Directions ▸ Without any of the pictures, print every record below exactly.

(Collected data)
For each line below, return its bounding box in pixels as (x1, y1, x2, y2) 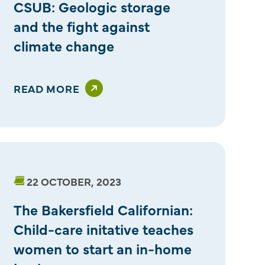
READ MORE (13, 80, 80, 96)
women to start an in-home (13, 238, 192, 258)
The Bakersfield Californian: (13, 199, 193, 219)
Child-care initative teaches (13, 218, 193, 238)
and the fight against (13, 15, 150, 35)
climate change (13, 35, 114, 55)
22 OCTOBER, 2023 (26, 173, 121, 189)
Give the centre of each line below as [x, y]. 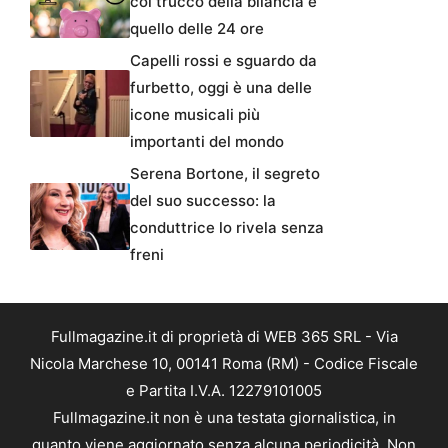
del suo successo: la [203, 201]
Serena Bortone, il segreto [225, 174]
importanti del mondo [207, 142]
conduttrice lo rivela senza [227, 228]
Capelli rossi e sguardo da [223, 61]
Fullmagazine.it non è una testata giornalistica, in [224, 418]
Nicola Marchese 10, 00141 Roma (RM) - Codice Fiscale [224, 364]
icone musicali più [195, 115]
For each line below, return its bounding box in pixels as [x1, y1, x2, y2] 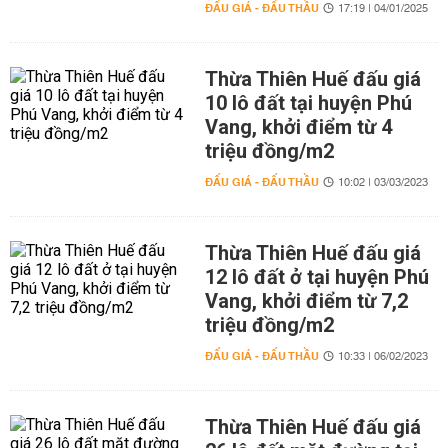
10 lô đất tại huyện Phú [204, 91, 412, 115]
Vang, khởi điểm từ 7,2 [204, 289, 408, 313]
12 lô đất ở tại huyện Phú [204, 265, 429, 289]
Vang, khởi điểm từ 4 [204, 115, 392, 139]
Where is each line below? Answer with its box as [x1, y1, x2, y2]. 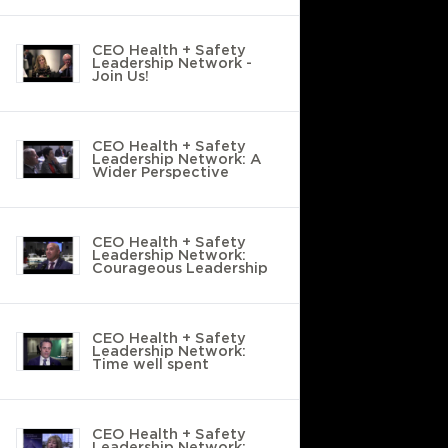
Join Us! [92, 68, 149, 84]
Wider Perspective [92, 164, 229, 180]
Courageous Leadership [92, 260, 268, 276]
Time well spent [92, 356, 209, 372]
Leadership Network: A [92, 151, 262, 167]
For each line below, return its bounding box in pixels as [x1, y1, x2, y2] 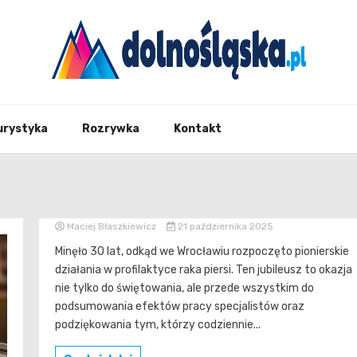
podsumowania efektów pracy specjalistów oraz [55, 300, 304, 313]
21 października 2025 [175, 221, 273, 232]
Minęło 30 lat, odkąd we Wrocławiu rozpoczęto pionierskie [55, 245, 349, 258]
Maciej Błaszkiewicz [65, 221, 159, 232]
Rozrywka [82, 122, 139, 135]
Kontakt [174, 122, 222, 135]
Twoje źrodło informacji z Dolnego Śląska [12, 88, 221, 101]
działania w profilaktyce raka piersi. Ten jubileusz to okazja [55, 263, 352, 277]
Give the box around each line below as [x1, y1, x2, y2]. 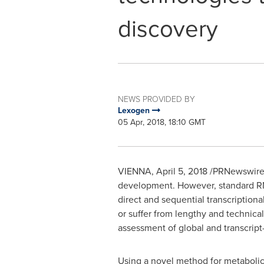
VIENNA [117, 164, 151, 178]
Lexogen [117, 104, 152, 117]
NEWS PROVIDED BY [117, 93, 195, 104]
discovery [117, 11, 218, 46]
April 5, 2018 [156, 164, 207, 178]
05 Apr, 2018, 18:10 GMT [117, 116, 206, 128]
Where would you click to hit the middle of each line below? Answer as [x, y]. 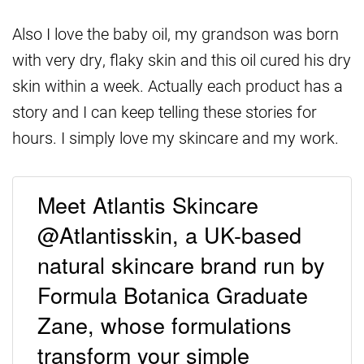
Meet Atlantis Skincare [148, 204]
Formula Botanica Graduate [173, 294]
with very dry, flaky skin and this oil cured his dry [182, 60]
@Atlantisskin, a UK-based [169, 234]
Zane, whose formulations [165, 324]
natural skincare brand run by [181, 264]
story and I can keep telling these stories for [165, 112]
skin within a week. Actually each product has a [178, 86]
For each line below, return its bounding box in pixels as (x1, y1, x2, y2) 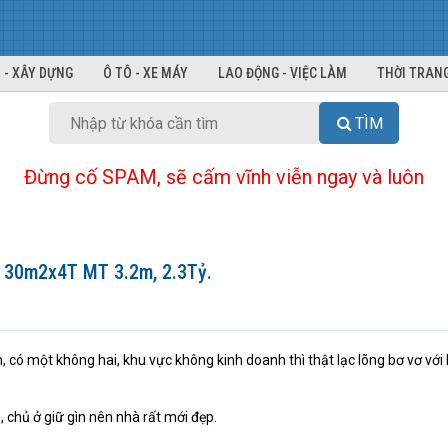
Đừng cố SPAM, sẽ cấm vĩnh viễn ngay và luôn (24, 165, 424, 189)
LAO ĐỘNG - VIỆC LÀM (218, 65, 347, 81)
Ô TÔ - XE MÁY (103, 65, 188, 81)
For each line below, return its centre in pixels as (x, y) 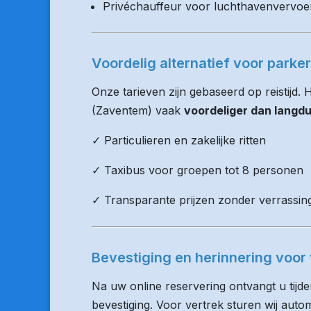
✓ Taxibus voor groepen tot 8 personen (197, 170)
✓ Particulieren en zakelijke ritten (179, 140)
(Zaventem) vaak (138, 110)
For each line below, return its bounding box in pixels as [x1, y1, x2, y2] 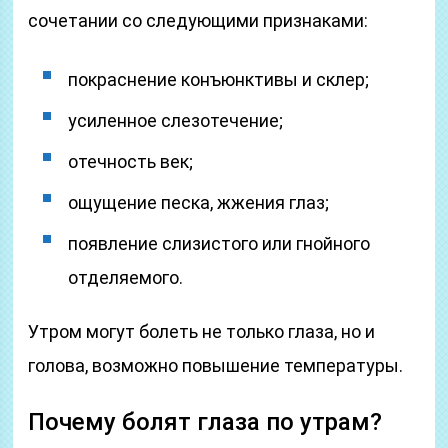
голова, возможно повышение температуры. [28, 355, 404, 376]
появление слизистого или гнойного [68, 233, 371, 254]
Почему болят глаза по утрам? [28, 408, 383, 436]
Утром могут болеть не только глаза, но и [28, 321, 376, 342]
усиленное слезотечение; [68, 110, 284, 131]
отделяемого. [68, 267, 184, 288]
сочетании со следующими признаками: [28, 10, 369, 31]
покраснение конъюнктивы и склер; [68, 69, 370, 90]
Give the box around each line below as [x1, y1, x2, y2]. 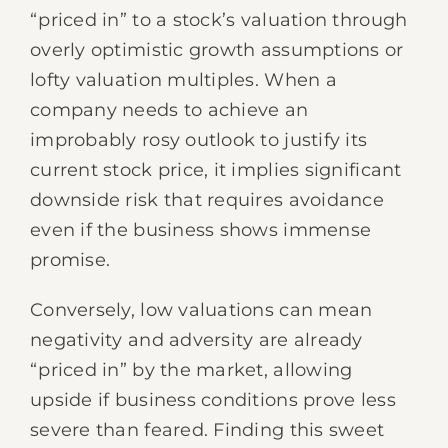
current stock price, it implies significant [30, 159, 402, 181]
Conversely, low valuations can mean [30, 299, 373, 321]
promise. [30, 249, 111, 271]
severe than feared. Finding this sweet [30, 419, 385, 441]
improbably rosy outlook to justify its [30, 129, 368, 151]
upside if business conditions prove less [30, 389, 396, 411]
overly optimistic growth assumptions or [30, 39, 404, 61]
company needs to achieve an [30, 99, 309, 121]
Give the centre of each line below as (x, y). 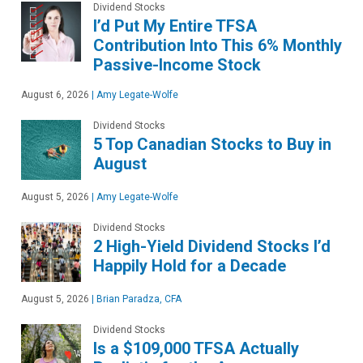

Answer space ▸
For each line below, return its bounding box in pixels as (x1, y1, x2, y2) 
READ MORE (13, 80, 80, 96)
women to start an in-home (13, 238, 192, 258)
The Bakersfield Californian: (13, 199, 193, 219)
Child-care initative teaches (13, 218, 193, 238)
and the fight against (13, 15, 150, 35)
climate change (13, 35, 114, 55)
22 OCTOBER, 2023 (26, 173, 121, 189)
Give the centre of each line below as [x, y]. 
del suo successo: la [203, 201]
Serena Bortone, il segreto [225, 174]
importanti del mondo [207, 142]
conduttrice lo rivela senza [227, 228]
Capelli rossi e sguardo da [223, 61]
Fullmagazine.it non è una testata giornalistica, in [224, 418]
Nicola Marchese 10, 00141 Roma (RM) - Codice Fiscale [224, 364]
icone musicali più [195, 115]
For each line below, return its bounding box in pixels as [x1, y1, x2, y2] 
10 lô đất tại huyện Phú [204, 91, 412, 115]
Vang, khởi điểm từ 7,2 [204, 289, 408, 313]
12 lô đất ở tại huyện Phú [204, 265, 429, 289]
Vang, khởi điểm từ 4 [204, 115, 392, 139]
Where is each line below? Answer with its box as [x1, y1, x2, y2]. 
Join Us! [92, 68, 149, 84]
Wider Perspective [92, 164, 229, 180]
Courageous Leadership [92, 260, 268, 276]
Time well spent [92, 356, 209, 372]
Leadership Network: A [92, 151, 262, 167]
For each line below, return its bounding box in pixels as [x1, y1, x2, y2] 
podsumowania efektów pracy specjalistów oraz [55, 300, 304, 313]
21 października 2025 [175, 221, 273, 232]
Minęło 30 lat, odkąd we Wrocławiu rozpoczęto pionierskie [55, 245, 349, 258]
Maciej Błaszkiewicz [65, 221, 159, 232]
Rozrywka [82, 122, 139, 135]
Kontakt [174, 122, 222, 135]
Twoje źrodło informacji z Dolnego Śląska [12, 88, 221, 101]
działania w profilaktyce raka piersi. Ten jubileusz to okazja [55, 263, 352, 277]
Give the box around each line below as [x1, y1, x2, y2]. 
VIENNA [117, 164, 151, 178]
Lexogen [117, 104, 152, 117]
NEWS PROVIDED BY [117, 93, 195, 104]
discovery [117, 11, 218, 46]
April 5, 2018 [156, 164, 207, 178]
05 Apr, 2018, 18:10 GMT [117, 116, 206, 128]
Where would you click to hit the middle of each line below? Answer as [x, y]. 
Meet Atlantis Skincare [148, 204]
Formula Botanica Graduate [173, 294]
with very dry, flaky skin and this oil cured his dry [182, 60]
@Atlantisskin, a UK-based [169, 234]
Zane, whose formulations [165, 324]
natural skincare brand run by [181, 264]
story and I can keep telling these stories for [165, 112]
skin within a week. Actually each product has a [178, 86]
For each line below, return its bounding box in pixels as (x1, y1, x2, y2) 
Đừng cố SPAM, sẽ cấm vĩnh viễn ngay và luôn (24, 165, 424, 189)
LAO ĐỘNG - VIỆC LÀM (218, 65, 347, 81)
Ô TÔ - XE MÁY (103, 65, 188, 81)
For each line below, return its centre in pixels as (x, y) 
✓ Taxibus voor groepen tot 8 personen (197, 170)
✓ Particulieren en zakelijke ritten (179, 140)
(Zaventem) vaak (138, 110)
For each line below, return its bounding box in pixels as [x1, y1, x2, y2] 
голова, возможно повышение температуры. [28, 355, 404, 376]
появление слизистого или гнойного [68, 233, 371, 254]
Почему болят глаза по утрам? [28, 408, 383, 436]
Утром могут болеть не только глаза, но и [28, 321, 376, 342]
усиленное слезотечение; [68, 110, 284, 131]
отделяемого. [68, 267, 184, 288]
сочетании со следующими признаками: [28, 10, 369, 31]
покраснение конъюнктивы и склер; [68, 69, 370, 90]
Give the box around each line below as [x1, y1, x2, y2]. 
current stock price, it implies significant [30, 159, 402, 181]
Conversely, low valuations can mean [30, 299, 373, 321]
promise. [30, 249, 111, 271]
severe than feared. Finding this sweet [30, 419, 385, 441]
improbably rosy outlook to justify its [30, 129, 368, 151]
upside if business conditions prove less [30, 389, 396, 411]
overly optimistic growth assumptions or [30, 39, 404, 61]
company needs to achieve an [30, 99, 309, 121]
Give the centre of each line below as (x, y). 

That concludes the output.